Nothing after the line with "AM by PSR (SB)" belongs in the copy; extract the lines below from the top through that line, pictures left out.

Records provided
==============================
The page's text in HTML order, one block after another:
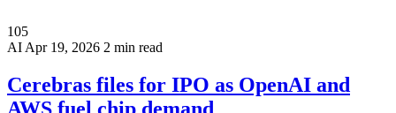
105
AI Apr 19, 2026 2 min read
Cerebras files for IPO as OpenAI and
AWS fuel chip demand
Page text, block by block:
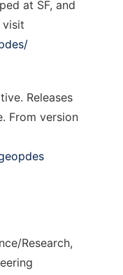
at SF, and
visit
Releases
From version
Research,
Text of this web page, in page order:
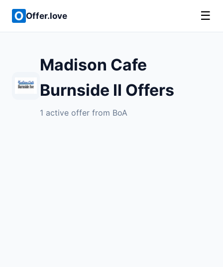
Offer.love ☰
Madison Cafe
Burnside II Offers
1 active offer from BoA
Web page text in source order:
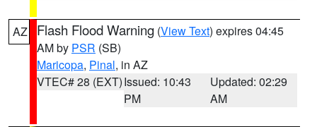
AZ Flash Flood Warning (View Text) expires 04:45
AM by PSR (SB)
Maricopa, Pinal, in AZ
VTEC# 28 (EXT)Issued: 10:43
PM
Updated: 02:29
AM
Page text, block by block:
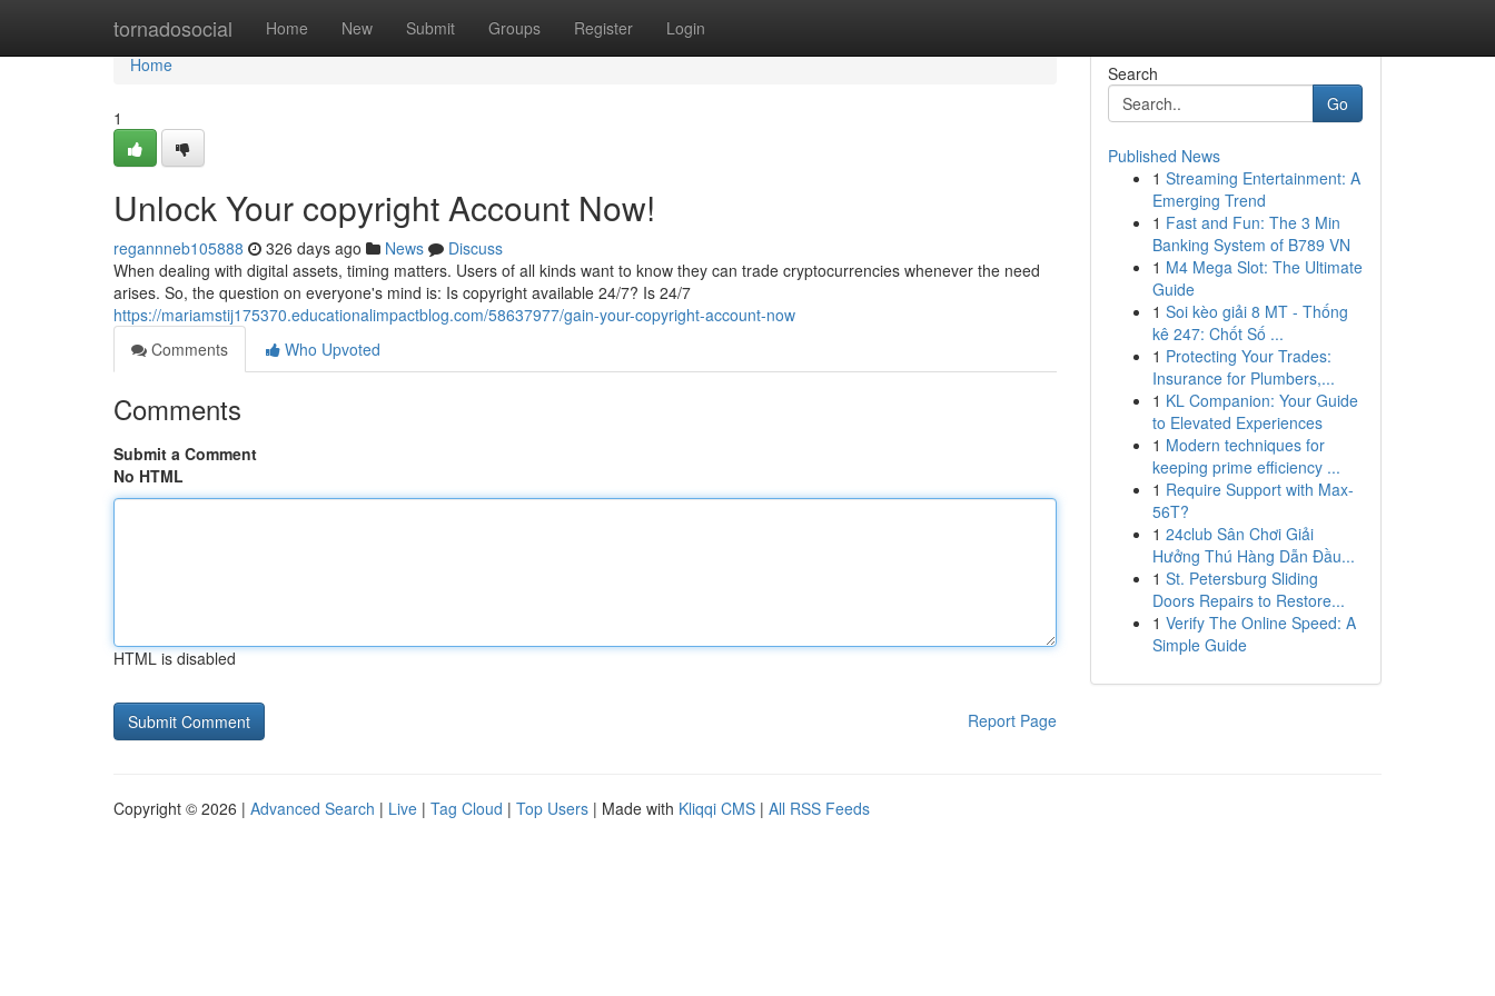
tornadosocial Home New Submit Groups Register Login
Home
Home
1
Unlock Your copyright Account Now!
regannneb105888 326 days ago News
Discuss
When dealing with digital assets, timing matters. Users of all kinds want to know they can trade cryptocurrencies whenever the need
arises. So, the question on everyone's mind is: Is copyright available 24/7? Is 24/7
https://mariamstij175370.educationalimpactblog.com/58637977/gain-your-copyright-account-now
Comments
Who Upvoted
Comments
Submit a Comment
No HTML
HTML is disabled
Report Page
Search
Go
Published News
1 Streaming Entertainment: A
Emerging Trend
1 Fast and Fun: The 3 Min
Banking System of B789 VN
1 M4 Mega Slot: The Ultimate
Guide
1 Soi kèo giải 8 MT - Thống
kê 247: Chốt Số ...
1 Protecting Your Trades:
Insurance for Plumbers,...
1 KL Companion: Your Guide
to Elevated Experiences
1 Modern techniques for
keeping prime efficiency ...
1 Require Support with Max-
56T?
1 24club Sân Chơi Giải
Hưởng Thú Hàng Dẫn Đầu...
1 St. Petersburg Sliding
Doors Repairs to Restore...
1 Verify The Online Speed: A
Simple Guide
Copyright © 2026 | Advanced Search | Live | Tag Cloud | Top Users | Made with Kliqqi CMS | All RSS Feeds
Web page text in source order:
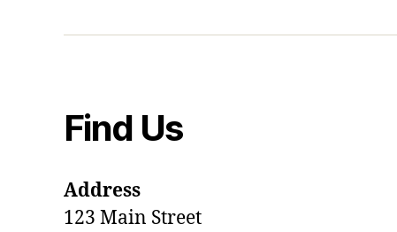
Find Us
Address
123 Main Street
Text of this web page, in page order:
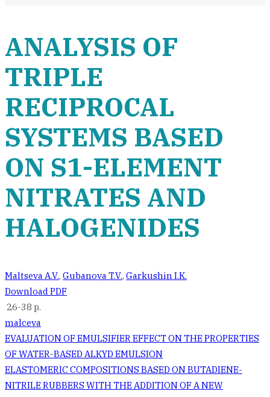
ANALYSIS OF
TRIPLE
RECIPROCAL
SYSTEMS BASED
ON S1-ELEMENT
NITRATES AND
HALOGENIDES
Maltseva A.V., Gubanova T.V., Garkushin I.K.
Download PDF
26-38 p.
malceva
Post
navigation
EVALUATION OF EMULSIFIER EFFECT ON THE PROPERTIES
OF WATER-BASED ALKYD EMULSION
ELASTOMERIC COMPOSITIONS BASED ON BUTADIENE-
NITRILE RUBBERS WITH THE ADDITION OF A NEW
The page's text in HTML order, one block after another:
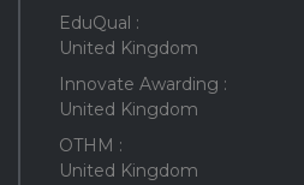
EduQual :
United Kingdom
Innovate Awarding :
United Kingdom
OTHM :
United Kingdom
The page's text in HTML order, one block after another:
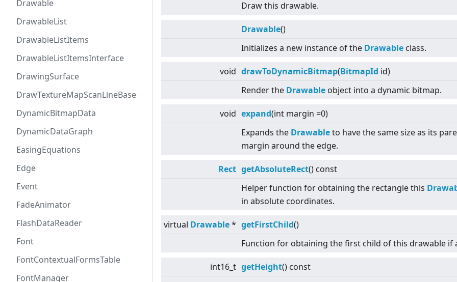
Drawable
DrawableList
DrawableListItems
DrawableListItemsInterface
DrawingSurface
DrawTextureMapScanLineBase
DynamicBitmapData
DynamicDataGraph
EasingEquations
Edge
Event
FadeAnimator
FlashDataReader
Font
FontContextualFormsTable
FontManager
Draw this drawable.
Drawable()
Initializes a new instance of the Drawable class.
void drawToDynamicBitmap(BitmapId id)
Render the Drawable object into a dynamic bitmap.
void expand(int margin =0)
Expands the Drawableto have the same size as its
margin around the edge.
Rect getAbsoluteRect() const
Helper function for obtaining the rectangle this
in absolute coordinates.
virtual Drawable* getFirstChild()
Function for obtaining the first child of this drawable if
int16_t getHeight() const
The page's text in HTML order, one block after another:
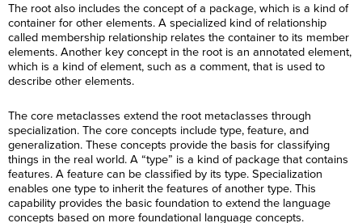
The root also includes the concept of a package, which is a kind of
container for other elements. A specialized kind of relationship
called membership relationship relates the container to its member
elements. Another key concept in the root is an annotated element,
which is a kind of element, such as a comment, that is used to
describe other elements.
The core metaclasses extend the root metaclasses through
specialization. The core concepts include type, feature, and
generalization. These concepts provide the basis for classifying
things in the real world. A “type” is a kind of package that contains
features. A feature can be classified by its type. Specialization
enables one type to inherit the features of another type. This
capability provides the basic foundation to extend the language
concepts based on more foundational language concepts.
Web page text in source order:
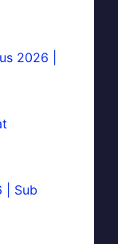
2026 |
| Sub
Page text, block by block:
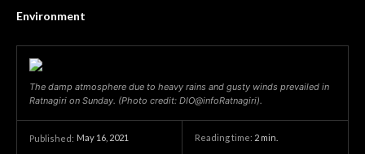
Environment
The damp atmosphere due to heavy rains and gusty winds prevailed in
Ratnagiri on Sunday. (Photo credit: DIO@infoRatnagiri).
Published: May 16, 2021 Reading time: 2 min.
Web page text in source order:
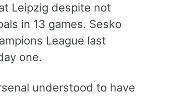
Leipzig despite not
in 13 games. Sesko
League last
one.
understood to have
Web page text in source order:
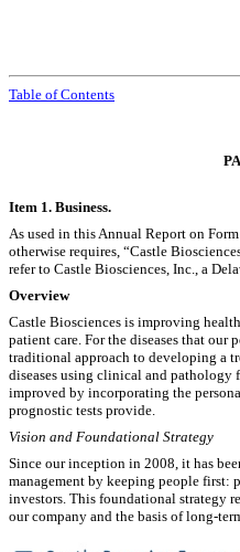
Table of Contents
Item 1. Business.
As used in this Annual Report on
otherwise requires, “Castle
refer to Castle Biosciences, Inc., a
Overview
Castle Biosciences is improving
patient care. For the diseases that our
traditional approach to developing a
diseases using clinical and pathology
improved by incorporating the
prognostic tests provide.
Vision and Foundational Strategy
Since our inception in 2008, it has
management by keeping people first:
investors. This foundational strategy
our company and the basis of long-
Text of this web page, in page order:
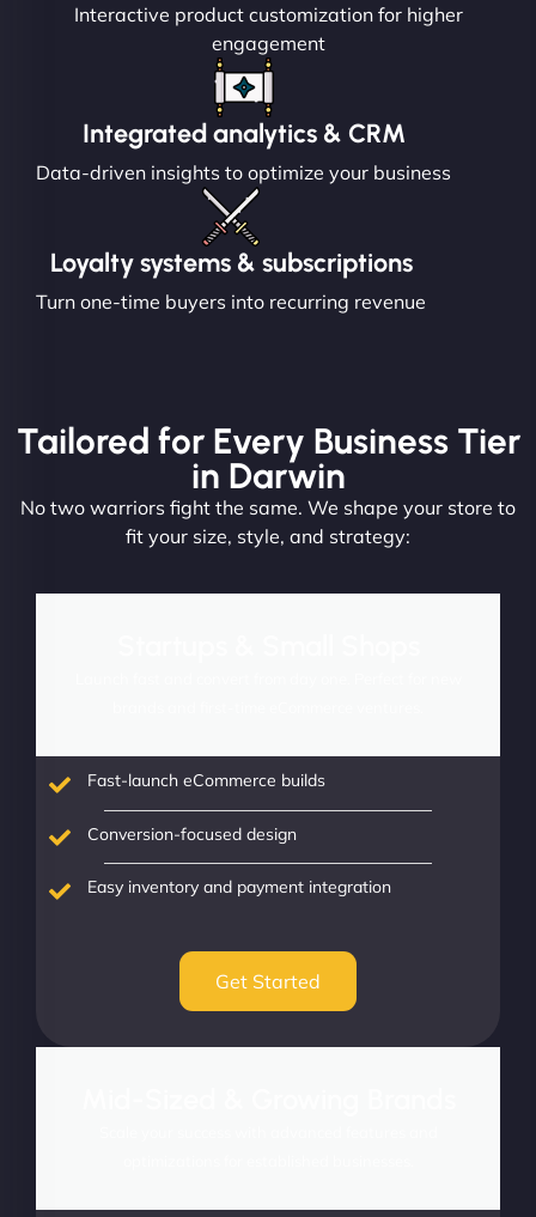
==============================
Response to the exercise
The page's text in HTML order, one block after another:
105
AI Apr 19, 2026 2 min read
Cerebras files for IPO as OpenAI and
AWS fuel chip demand
Page text, block by block:
at SF, and
visit
Releases
From version
Research,
Text of this web page, in page order:
Offer.love ☰
Madison Cafe
Burnside II Offers
1 active offer from BoA
Web page text in source order:
AZ Flash Flood Warning (View Text) expires 04:45
AM by PSR (SB)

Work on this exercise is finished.